Krugman is one of the most widely read and influential economists in the world today. He has written many widely read books and edited even more than he has written. He has written hundreds of papers and articles that are published all over the world. He has written for Fortune, Slate, The Harvard Business Review, Foreign Policy, The Economist, Harper's, and Washington Monthly and had his articles and ideas published, reprinted, or otherwise disseminated in countless others, from the Huffington Post and USA today to Newsweek . And that’s just print media CNN, MSNBC
Students have been infected with Krugman’s economic virus in his classes at MIT, Yale, Princeton, Stanford, and the London School of Economics. He won the Nobel Prize for Economics. He is a Fellow or Associate or prominent member of a variety of groups and organizations. He has advised the Federal Reserve. If this thumbnail sketch isn’t enough to deem him worthy of refutation, consider that his influence hardly stops at our borders. He has the ear of the World Bank, the IMF, and the UN, as well as other nations. The Asia Times and The Economist have both noted his influence, and the King of Spain gave him an award. (Speaking of awards, how many has he won, including the Nobel Peace Prize?)
Krugman is a dangerous enemy and, as such, we must keep a close eye on him; he must be met head to head, toe to toe, issue by issue, point-by-point.
Last thought: I don’t consider the Libertarian Party “fringe” because of its tiny influence in elections. Our ideas are exponentially more influential than our total votes. While we may only garner a few precious percent nationally, look at the major strides we made in this last election with Ron Paul carrying the ball. Without that effort, we would never have been able to garner support for auditing the Federal Reserve. We are at war. We must renew our spirits and redouble our efforts now, while words can me our most effective weapon. Fight on compatriots!
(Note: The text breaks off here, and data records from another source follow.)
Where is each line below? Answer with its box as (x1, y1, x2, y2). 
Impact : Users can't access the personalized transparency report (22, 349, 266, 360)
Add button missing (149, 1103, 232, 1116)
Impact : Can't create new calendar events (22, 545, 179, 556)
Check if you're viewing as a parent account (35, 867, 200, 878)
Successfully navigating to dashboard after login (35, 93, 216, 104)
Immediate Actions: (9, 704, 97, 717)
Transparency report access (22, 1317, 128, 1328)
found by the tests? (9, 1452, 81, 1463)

Why bother concerning ourselves about Paul Krugman? We're at a point where attention paid to the Times and its writers merely serves to empower them. They don't need to be debunked any more than a writer for the ACORN or AFL-CIO newsletters, or any other partisan group. The best policy toward the Times is to forget its existence and to regard anyone who refers to it as a crank or a flake.
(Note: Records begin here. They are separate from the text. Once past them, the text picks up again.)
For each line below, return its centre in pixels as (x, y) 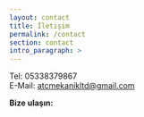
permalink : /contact (48, 34)
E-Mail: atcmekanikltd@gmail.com (72, 86)
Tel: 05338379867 (43, 76)
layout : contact (39, 17)
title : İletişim (39, 26)
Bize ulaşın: (31, 103)
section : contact (42, 42)
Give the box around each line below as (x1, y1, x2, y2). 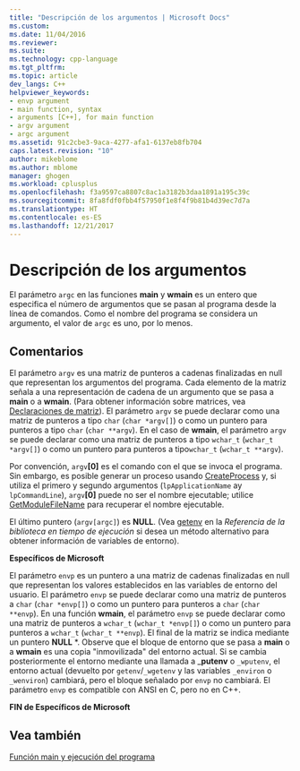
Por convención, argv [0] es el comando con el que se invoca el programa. (9, 461, 283, 472)
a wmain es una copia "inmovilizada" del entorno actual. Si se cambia (9, 647, 267, 657)
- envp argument (9, 96, 70, 106)
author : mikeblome (9, 154, 78, 164)
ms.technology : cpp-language (9, 55, 118, 64)
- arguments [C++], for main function (9, 113, 154, 122)
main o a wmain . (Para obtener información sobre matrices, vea (9, 396, 246, 407)
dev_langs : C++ (9, 80, 66, 89)

1) Krugman's Intellectual Waterloo
2) Related resources:
One of the links in the von Mises article is to an excellent list of Krugman quotes arguing for the Fed to inflate a housing bubble: Krugman Did Cause the Housing Bubble (url:http://blog.mises.org/archives/010153.asp).
One of the comments under that blog adds another example of Krugman Gnawing on His Foot (NY Times 8/2/02) (url: http://www.nytimes.com/2002/08/02/opinion/dubya-s-double-dip.html): "To fight this recession the Fed needs more than a snapback; it needs soaring household spending to offset moribund business investment. And to do that, as Paul McCulley of Pimco put it, Alan Greenspan needs to create a housing bubble to replace the Nasdaq bubble.
Another comments links to: Reason Magazine: "Dr. Krugman: This Patient Needs More Blood-letting" - Comment by "Ben" (url: http://www.reason.com/blog/show/134131.html#1305886), which is worth the read just for this Vintage Inflation Propaganda Clip (10:00 min) and the comments under it.
While I can't stand Krugman, he is an actual economist and not a journalist. He
won a Nobel prize for something that was sensible on location factors in trade,
not nonsense. As he is influential, it pays to be aware of what he says. He is
not a fringe, marginal figure.
I made a narrow escape from Krugman. I dated his sister-in-law years ago.
Imagine if things had developed and I would have to talk to him.